Aurélien Bory — Stage director

Marianne Crebassa — Orpheus

Lea Desandre — Amour

Ensemble Pygmalion — Orchestra, Choir

Raphaël Pichon — Conductor

Program notes

Amour (Cupid), messenger of the gods, announces to Orpheus that he will be permitted to descend to the Underworld to rescue his beloved, Eurydice. His music brings light to the shadows and pacifies the Furies, but it cannot soothe the fears of Eurydice when faced with the indifference Orpheus must feign in order to assure her safe passage back to the land of the living... This four-act opera, based on a libretto by Pierre-Louis Moline, premiered on November 19, 1859, at the Théâtre Lyrique in Paris; Berlioz, a great admirer of Gluck, borrowed from the original French and popular Italian settings of Gluck's masterpiece and synthesized this version for legendary mezzo-soprano Pauline Viardot, whose voice harkened back to the bygone era of the castrati who had sung the title role in Gluck's day.

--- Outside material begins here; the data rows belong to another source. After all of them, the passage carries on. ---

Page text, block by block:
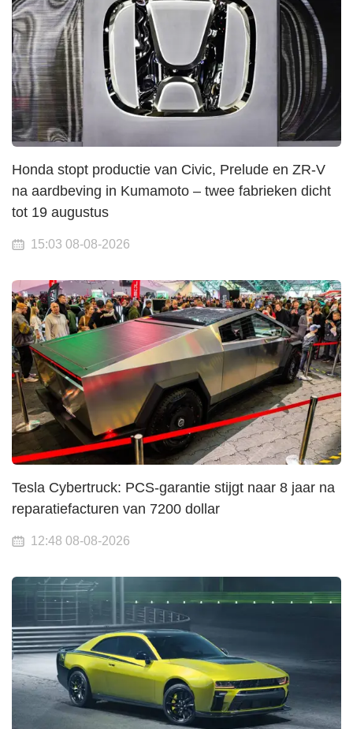
Honda stopt productie van Civic, Prelude en ZR-V
na aardbeving in Kumamoto – twee fabrieken dicht
tot 19 augustus
15:03 08-08-2026
Tesla Cybertruck: PCS-garantie stijgt naar 8 jaar na
reparatiefacturen van 7200 dollar
12:48 08-08-2026
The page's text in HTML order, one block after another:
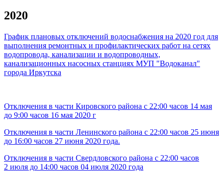
2020
График плановых отключений водоснабжения на 2020 год для
выполнения ремонтных и профилактических работ на сетях
водопровода, канализации и водопроводных,
канализационных насосных станциях МУП "Водоканал"
города Иркутска
Отключения в части Кировского района с 22:00 часов 14 мая
до 9:00 часов 16 мая 2020 г
Отключения в части Ленинского района с 22:00 часов 25 июня
до 16:00 часов 27 июня 2020 года.
Отключения в части Свердловского района с 22:00 часов
2 июля до 14:00 часов 04 июля 2020 года
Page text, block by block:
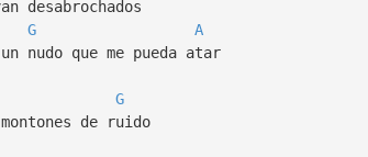
desabrochados
G
A
nudo que me pueda atar
G
de ruido
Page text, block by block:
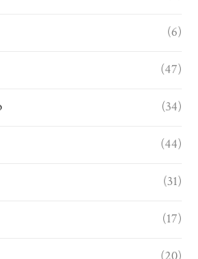
(6)
(47)
(34)
(44)
(31)
(17)
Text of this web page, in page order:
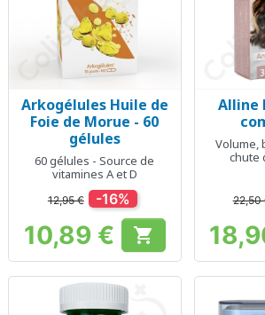
Aperçu rapide
Arkogélules Huile de
Foie de Morue - 60
gélules
60 gélules - Source de
vitamines A et D
12,95 € -16%
Prix
10,89 € 

Alline
Volume,
chute
22,50
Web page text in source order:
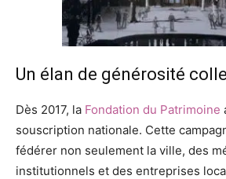
Un élan de générosité
Dès 2017, la Fondation du Patrimoine
souscription nationale. Cette
fédérer non seulement la ville, des
institutionnels et des entreprises
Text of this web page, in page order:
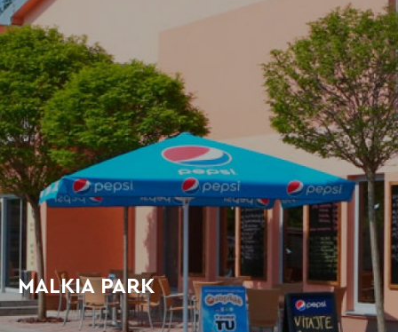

The work's beauty owes as much to the intensity of the arias as to the eloquence of the orchestra and the spectacular contributions by the chorus, masterfully directed here by Raphaël Pichon. Stage director Aurélien Bory makes great use of the symbolic motif of the gaze, like that cast by Orpheus on Eurydice, whom he is doomed to lose. In the first act, a huge mirror makes the audience conscious of their own spectatorship, and in the Underworld, the set undergoes a change in perspective that reflects the cruel twist of fate to which the hero will fall victim. Following her widely lauded turn in Fantasio, Marianna Crebassa stuns in the title role here, marvelously supported by Hélène Guilmette as Eurydice and Lea Desandre as Amour.